Records from a data collection:
★ ★ ★ ★

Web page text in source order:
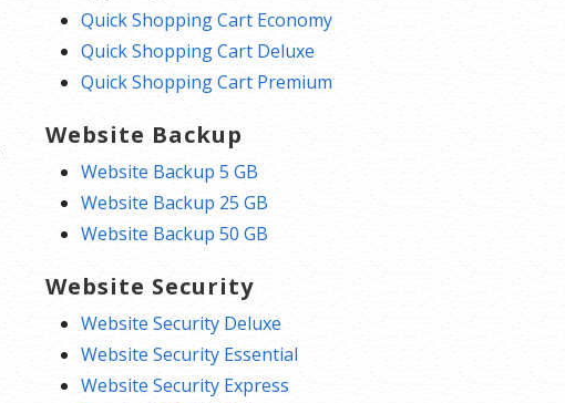
Quick Shopping Cart Economy
Quick Shopping Cart Deluxe
Quick Shopping Cart Premium
Website Backup
Website Backup 5 GB
Website Backup 25 GB
Website Backup 50 GB
Website Security
Website Security Deluxe
Website Security Essential
Website Security Express
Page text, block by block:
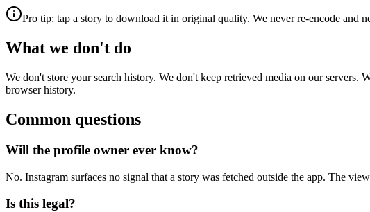
Pro tip: tap a story to download it in original quality. We never re-encode and
What we don't do
We don't store your search history. We don't keep retrieved media on our
browser history.
Common questions
Will the profile owner ever know?
No. Instagram surfaces no signal that a story was fetched outside the app. The
Is this legal?
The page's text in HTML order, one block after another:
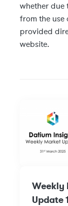
whether due
from the use
provided
website.
Weekly
Update
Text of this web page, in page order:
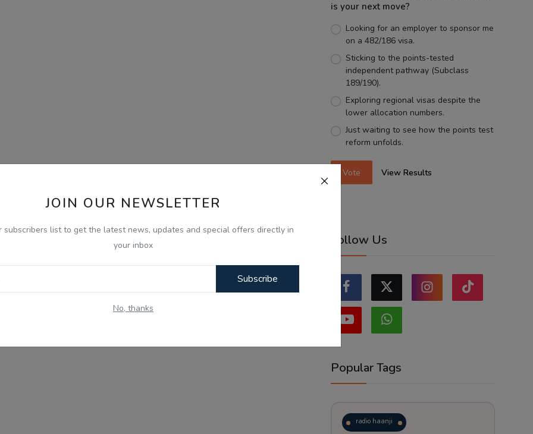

★ ★ ★ ★

When you reach the line containing "Page text, block" in the records above, write out that line and every line after it through the end, exactly, but omit the pictures.

Written response
Page text, block by block:
Pro tip: tap a story to download it in original quality. We never re-encode and
What we don't do
We don't store your search history. We don't keep retrieved media on our
browser history.
Common questions
Will the profile owner ever know?
No. Instagram surfaces no signal that a story was fetched outside the app. The
Is this legal?
The page's text in HTML order, one block after another:
whether due
from the use
provided
website.
Weekly
Update
Text of this web page, in page order:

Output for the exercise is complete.